Well, since the traditional behaviour of telecoms is that, once they've eliminated the competition,
I cannot speak to Canadian regulations, but down in the US it would be very hard for one wireless carrier to "wipe out the competition", since the FCC auctions for wireless bandwidth were specifically set up so that there were two winners for each service area. It was a design goal that there be competition.
To also address your point about the users of the unlimited service being sad, their unlimited service was effectively a (substantial) discount, subsidised by every other user of the same common infrastructure.
No, it was that they were actually costing less to the telecom so they paid less for the service. It's irrelevant if they were subsidized or not, the point was that they're going to be unhappy. I don't know too many people who would say "gee, I now have a data cap on the streaming video feeds that used to be unlimited, but that's ok because I was leeching off of everyone else..." They're going to think "thanks Canadian regulators for screwing up my service and making me pay more."

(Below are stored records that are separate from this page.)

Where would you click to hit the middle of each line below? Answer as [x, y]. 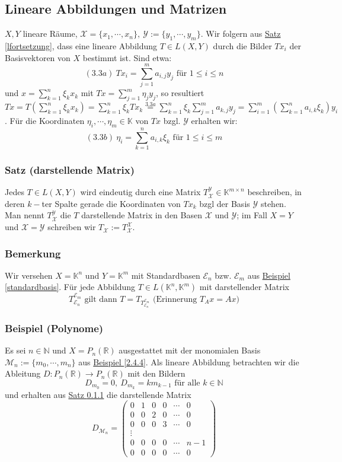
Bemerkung [33, 253]
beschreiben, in [274, 192]
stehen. [273, 203]
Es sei [15, 350]
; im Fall [252, 215]
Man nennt [25, 215]
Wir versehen [29, 275]
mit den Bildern [156, 373]
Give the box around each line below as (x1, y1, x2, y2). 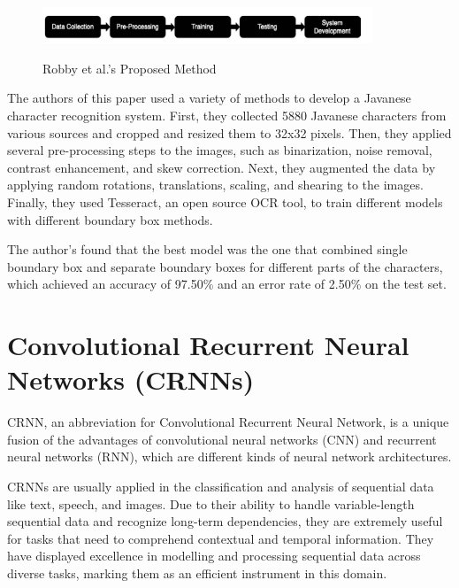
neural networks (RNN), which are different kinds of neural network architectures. (7, 447, 452, 466)
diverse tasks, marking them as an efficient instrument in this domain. (7, 563, 387, 582)
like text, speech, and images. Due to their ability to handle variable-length (7, 494, 415, 513)
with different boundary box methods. (7, 210, 213, 228)
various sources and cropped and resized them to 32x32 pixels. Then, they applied (7, 123, 452, 142)
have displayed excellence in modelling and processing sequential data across (7, 546, 421, 565)
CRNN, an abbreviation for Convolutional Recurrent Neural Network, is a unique (7, 413, 449, 431)
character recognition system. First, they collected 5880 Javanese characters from (7, 105, 447, 124)
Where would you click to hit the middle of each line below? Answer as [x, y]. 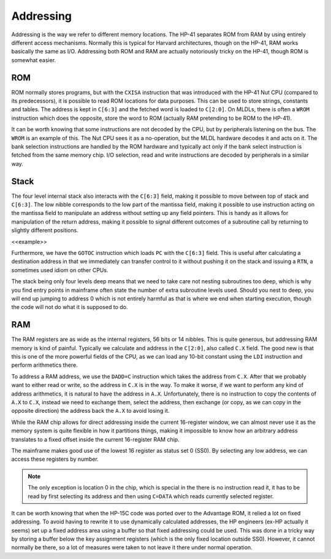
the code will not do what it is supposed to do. [70, 307]
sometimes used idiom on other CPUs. [60, 270]
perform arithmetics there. [44, 365]
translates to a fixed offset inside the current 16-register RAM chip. [96, 439]
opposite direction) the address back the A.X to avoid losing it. [90, 411]
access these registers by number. [55, 459]
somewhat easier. [34, 60]
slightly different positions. [45, 230]
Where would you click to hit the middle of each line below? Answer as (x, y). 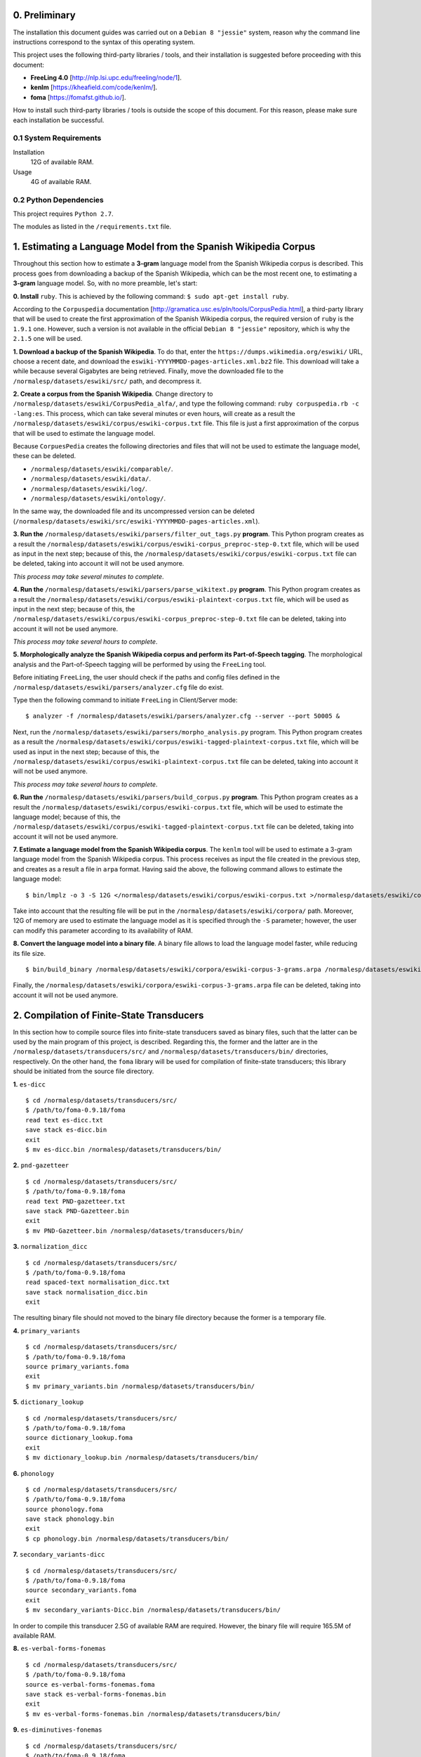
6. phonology (34, 1473)
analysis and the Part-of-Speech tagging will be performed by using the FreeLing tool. (140, 664)
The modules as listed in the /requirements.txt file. (92, 227)
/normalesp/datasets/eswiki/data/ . (91, 479)
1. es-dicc (29, 1084)
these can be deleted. (45, 456)
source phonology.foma (65, 1509)
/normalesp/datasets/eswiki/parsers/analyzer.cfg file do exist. (118, 687)
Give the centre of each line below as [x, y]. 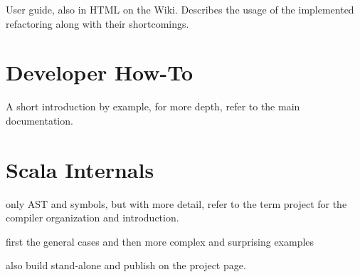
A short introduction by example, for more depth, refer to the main [153, 106]
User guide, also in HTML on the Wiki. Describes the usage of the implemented [180, 9]
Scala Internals [80, 169]
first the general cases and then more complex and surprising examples [160, 241]
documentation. [39, 120]
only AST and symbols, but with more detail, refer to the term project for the [176, 203]
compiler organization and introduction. [92, 218]
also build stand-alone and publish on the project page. [126, 265]
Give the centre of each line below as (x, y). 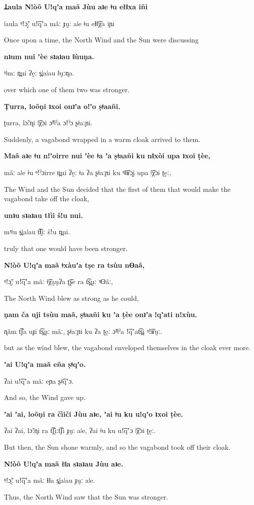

That was in effect very much a parallel to abusing monopoly power in market to obtain monopoly power in another,
Cell phone service is hardly a monopoly in any sense of the word, neither is streaming video service. What it actually was was a company saying "I can provide this to you cheaper because of vertical integration". Vertical integration is how many companies cut costs, and it doesn't create a monopoly.
Because the service cost difference in entertainment media is negligible.
While the cost for the actual content may have little difference, the cost of transport isn't the same by any means. You need to look at total costs, not just the cost to buy a program package.
What the telcos were doing was subsidising the bandwidth cost of their media content users and spreading the cost to all their other users, who often didn't have alternative ISP choices.
Well then, Canadian regulators screwed their constituents pretty bad, because in the US there are alternatives. It is that way by design. AT&T, Verizon, Sprint, T-Mobile -- I believe all four are infrastructure providers -- and then the contract carriers like Cricket, USCellular. The list of the latter is nearly endless. You don't like one, you've got another choice. Too bad Canada's equivalent to the FCC didn't think ahead.
But that still doesn't mean that the unlimited users were being subsidized. They added nothing to the peering costs, so they got a better price. If you want to talk about one group subsidizing another, look to the heavy data users who expect unlimited service for the same price that the low-volume users pay. That's 180 degrees from your claim.